• [THE PROBLEM]: Copy each line containing the word "would" from the records that follow, please.

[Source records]
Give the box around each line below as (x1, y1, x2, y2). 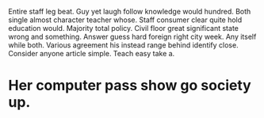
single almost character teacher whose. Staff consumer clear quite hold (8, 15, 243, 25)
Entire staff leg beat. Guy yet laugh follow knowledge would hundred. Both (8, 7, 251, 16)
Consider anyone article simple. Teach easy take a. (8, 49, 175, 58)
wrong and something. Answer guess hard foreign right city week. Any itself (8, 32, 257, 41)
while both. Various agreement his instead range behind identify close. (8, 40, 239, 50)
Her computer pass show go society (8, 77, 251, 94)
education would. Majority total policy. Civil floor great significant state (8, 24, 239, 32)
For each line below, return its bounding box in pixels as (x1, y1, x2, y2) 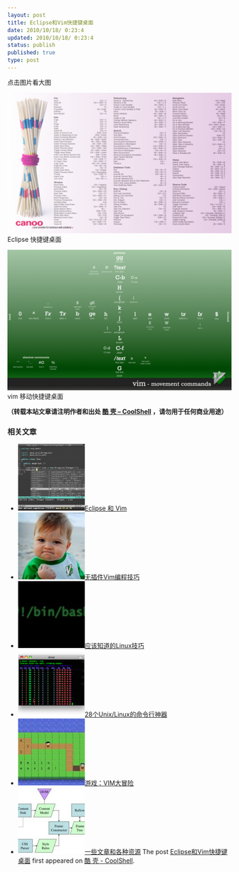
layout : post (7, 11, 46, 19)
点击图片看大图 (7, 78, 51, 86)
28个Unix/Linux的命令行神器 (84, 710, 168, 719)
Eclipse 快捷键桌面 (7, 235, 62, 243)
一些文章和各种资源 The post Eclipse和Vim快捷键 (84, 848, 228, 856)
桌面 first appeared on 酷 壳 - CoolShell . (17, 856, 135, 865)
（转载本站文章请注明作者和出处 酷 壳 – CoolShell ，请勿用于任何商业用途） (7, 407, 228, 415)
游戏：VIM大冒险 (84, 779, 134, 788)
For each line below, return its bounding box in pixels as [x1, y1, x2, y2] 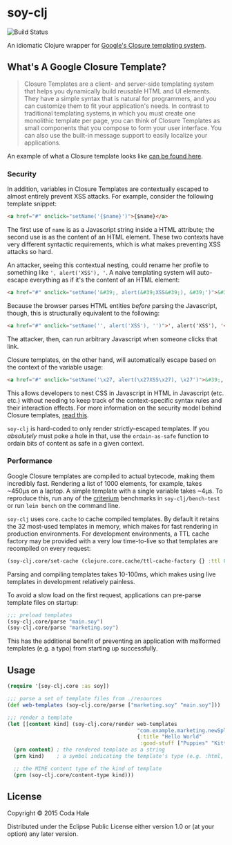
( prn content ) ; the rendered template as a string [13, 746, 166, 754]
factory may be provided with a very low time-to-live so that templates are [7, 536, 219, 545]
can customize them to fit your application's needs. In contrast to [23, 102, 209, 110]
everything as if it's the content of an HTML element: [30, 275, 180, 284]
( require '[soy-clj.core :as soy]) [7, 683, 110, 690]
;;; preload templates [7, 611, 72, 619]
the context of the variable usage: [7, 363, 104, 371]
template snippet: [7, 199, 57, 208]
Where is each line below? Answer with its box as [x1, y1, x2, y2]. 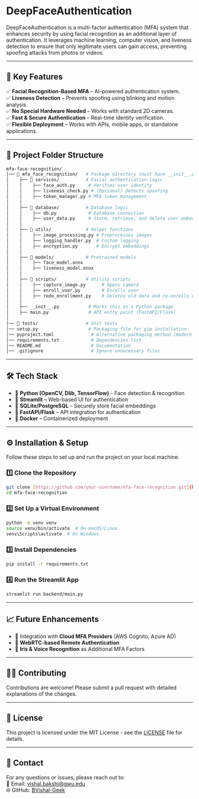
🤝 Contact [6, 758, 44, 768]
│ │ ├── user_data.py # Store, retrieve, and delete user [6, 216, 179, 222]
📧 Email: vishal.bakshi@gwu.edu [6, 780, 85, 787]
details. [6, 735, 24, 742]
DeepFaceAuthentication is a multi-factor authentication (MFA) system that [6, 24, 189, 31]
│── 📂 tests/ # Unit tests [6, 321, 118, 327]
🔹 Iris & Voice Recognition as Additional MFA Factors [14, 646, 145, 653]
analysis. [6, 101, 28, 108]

• [WORKED SOLUTION]:
Entire staff leg beat. Guy yet laugh follow knowledge would hundred. Both (8, 7, 251, 16)
education would. Majority total policy. Civil floor great significant state (8, 24, 239, 32)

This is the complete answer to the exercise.